Assignment: Reproduce each line from the records that holds "learning".
*** Information supplied ***
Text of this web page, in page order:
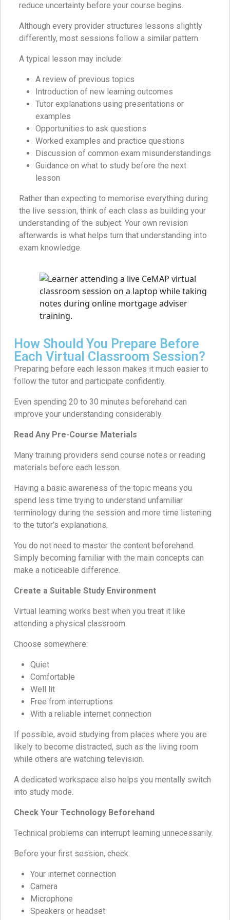
reduce uncertainty before your course begins.
Although every provider structures lessons slightly
differently, most sessions follow a similar pattern.
A typical lesson may include:
A review of previous topics
Introduction of new learning outcomes
Tutor explanations using presentations or
examples
Opportunities to ask questions
Worked examples and practice questions
Discussion of common exam misunderstandings
Guidance on what to study before the next
lesson
Rather than expecting to memorise everything during
the live session, think of each class as building your
understanding of the subject. Your own revision
afterwards is what helps turn that understanding into
exam knowledge.
How Should You Prepare Before
Each Virtual Classroom Session?
Preparing before each lesson makes it much easier to
follow the tutor and participate confidently.
Even spending 20 to 30 minutes beforehand can
improve your understanding considerably.
Read Any Pre-Course Materials
Many training providers send course notes or reading
materials before each lesson.
Having a basic awareness of the topic means you
spend less time trying to understand unfamiliar
terminology during the session and more time listening
to the tutor’s explanations.
You do not need to master the content beforehand.
Simply becoming familiar with the main concepts can
make a noticeable difference.
Create a Suitable Study Environment
Virtual learning works best when you treat it like
attending a physical classroom.
Choose somewhere:
Quiet
Comfortable
Well lit
Free from interruptions
With a reliable internet connection
If possible, avoid studying from places where you are
likely to become distracted, such as the living room
while others are watching television.
A dedicated workspace also helps you mentally switch
into study mode.
Check Your Technology Beforehand
Technical problems can interrupt learning unnecessarily.
Before your first session, check:
Your internet connection
Camera
Microphone
Speakers or headset
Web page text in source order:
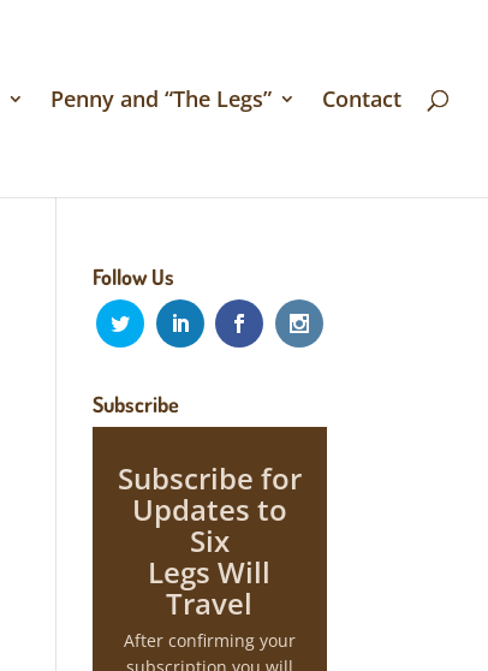
Penny and “The Legs” Contact
Follow Us
Subscribe
Subscribe for
Updates to
Six
Legs Will
Travel
After confirming your
*** End of Information supplied ***
Output:
Introduction of new learning outcomes
Virtual learning works best when you treat it like
Technical problems can interrupt learning unnecessarily.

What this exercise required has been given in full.